Today I had the great pleasure of participating in the Power to The Peaceful Yoga Benefit with Michael Franti and Les Leventhal and held at Yoga Tree in San Francisco.

Michael Franti, known for his music is far more than your typical 'musician' Mr Franti is an author, movie producer, yogi, charitable organizer and an educated peace activist amongst many things. Michael organizes a peace concert for about 50,000 to 60,000 people every September at Golden Gate Park. This FREE, yes free concert and following day Yoga Jam has been going strong for 10 years and has spread to Brazil and Tanzania.

Prior to the concert, Michael along with Yoga Tree Castro in San Francisco and resident teacher Les Leventhal put on a 3 hour yoga and music session.

Throughout the yoga class today Michael played his music, which was a perfect blend of yoga and music. Myself along with the 100 other participants (limited) had the opportunity to move, sweat, and practice to the enjoyment of Michaels vocals and acoustic guitar.
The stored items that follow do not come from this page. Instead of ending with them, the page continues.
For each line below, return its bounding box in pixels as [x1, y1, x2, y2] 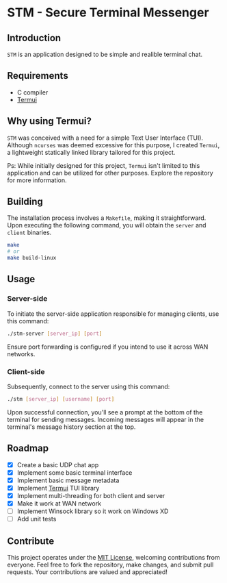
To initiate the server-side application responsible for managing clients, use [7, 310, 219, 318]
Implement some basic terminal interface [16, 468, 133, 477]
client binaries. [7, 228, 52, 237]
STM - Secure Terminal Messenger [7, 5, 210, 21]
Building [7, 196, 43, 208]
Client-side [7, 367, 45, 376]
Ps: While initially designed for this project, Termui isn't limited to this [7, 161, 200, 169]
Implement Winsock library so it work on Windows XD [16, 507, 169, 515]
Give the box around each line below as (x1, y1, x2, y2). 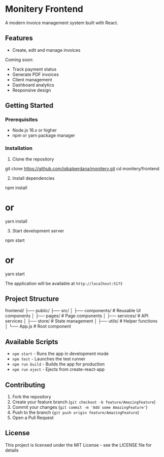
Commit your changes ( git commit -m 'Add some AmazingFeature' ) (12, 404, 148, 410)
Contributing (5, 381, 45, 389)
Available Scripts (5, 337, 58, 346)
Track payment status (12, 66, 57, 72)
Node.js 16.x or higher (12, 127, 57, 133)
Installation (5, 145, 33, 152)
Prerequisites (5, 116, 38, 123)
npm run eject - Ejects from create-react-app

The Concert is September 6 and followed by the Yoga Jam on Sept 7th. For more information and/or to contribute to the cause please visit

www.powertothepeacful.org

Michael's music

www.spearheadvibrations.com


A CAUSE WORTH MOVING FOR!

Saturday, August 02, 2008

Snatch Max VO2 and Yoga

NOTE: The official training length in 26 weeks till the race not 29. The additional 3 weeks are the suggested recovery routine. Therefore my official training begins on Labor Day. However, I am using the first 4 weeks of the program as my pre-race training and will start with these same 4 weeks on Labor Day.


KETTLEBELLS:
Max VO2 Training #1
16/5/5 x 20 minutes

heart rate at 138

Overall just perfect. Will add time next week, not reps and work my way to the 40 minute mark with the 5's and go forward from there, this is my initial plan, time will tell.

Yoga:
90 minutes of Iynegar at Darshana in Palo Alto

Friday, August 01, 2008

Long Run #1 of pre-training routine & yoga

Today was the first long run of the pre-training routine. The distance covered 6 miles including 3 hill runs of no more than .25 miles. I employeed the run/walk strategy throughout which was a bit off including the hills but I adjusted as necessary.

The breakdown
6 minutes run x 8.5
1 minute walk x 8

total time 59:30
total distance: 6 miles (give or take a couple tenths)
total hills: 3
Location of HIlls: Lower half of Stanford Dish Trail and in the middle of the run mileage.

Feeling: I went out a bit stronger than I probably should. At this point this would be tough to do over 26.2 miles but considering I am at the end of week 1 of 3 during the pre training, I should be very happy.

GOALS:
With the change in date I have to adjust my attitude and ego :-) toward a time goal. The real goal is to finish, strong and health. With the ultimate goal of doing The San Diego Rock N' Roll May 31 st where I can make an more accurate judgement of a time goal based marathon.

I am a competitor, especially with myself but I have a longer term perspective on this and I want to stay clear of ego getting in the way. I hope to demonstrate and learn how to implement this type of program with my cross-training regimen. In the process I will be better able to educate and share with others as the goal of running and marathons is something that is quite popular.